YOUR ASSIGNMENT: All of the listing must be given again exactly, except that the images are dropped.

STUDY MATERIAL:
-------------------------

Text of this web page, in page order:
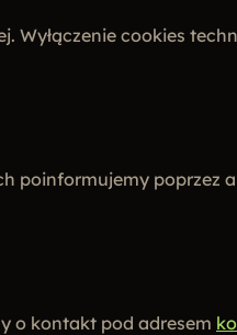
Wyłączenie cookies
poinformujemy poprzez
o kontakt pod adresem
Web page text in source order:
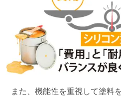
また、機能性を重視して塗料
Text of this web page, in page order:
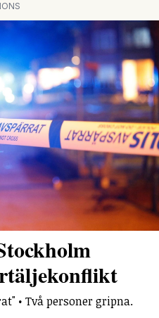
• Två personer gripna.
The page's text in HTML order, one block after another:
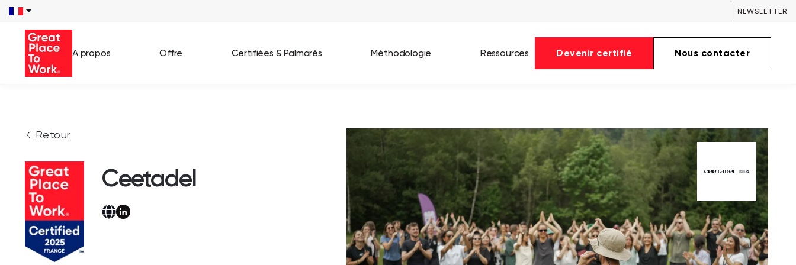
NEWSLETTER
A propos Offre Certifiées & Palmarès
Best Workplaces France 2026
Great Place To Work In Tech 2026
Best Workplaces For Women 2025
Best Workplaces Europe 2025
Tous nos palmarès
Méthodologie Ressources Devenir certifié Nous contacter
Retour
Ceetadel
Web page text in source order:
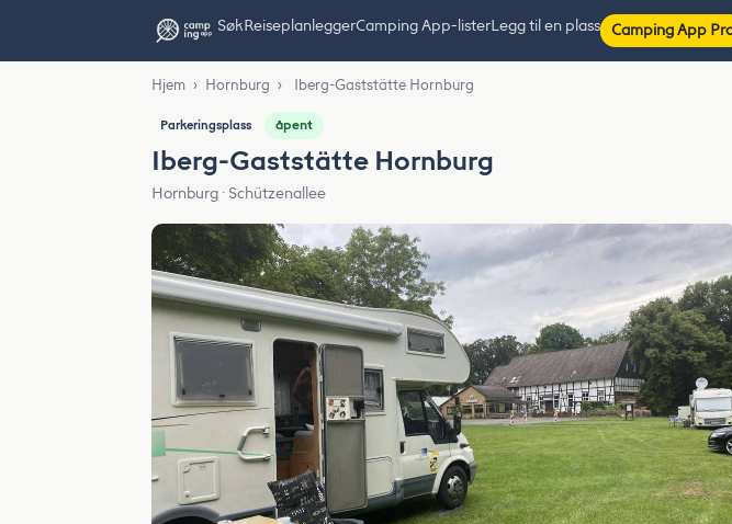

-------------------------

SOLUTION FOR THIS PROBLEM:
Text of this web page, in page order:
Wyłączenie cookies
poinformujemy poprzez
o kontakt pod adresem
Web page text in source order:
また、機能性を重視して塗料
Text of this web page, in page order:
• Två personer gripna.
The page's text in HTML order, one block after another:
NEWSLETTER
A propos Offre Certifiées & Palmarès
Best Workplaces France 2026
Great Place To Work In Tech 2026
Best Workplaces For Women 2025
Best Workplaces Europe 2025
Tous nos palmarès
Méthodologie Ressources Devenir certifié Nous contacter
Retour
Ceetadel
Web page text in source order:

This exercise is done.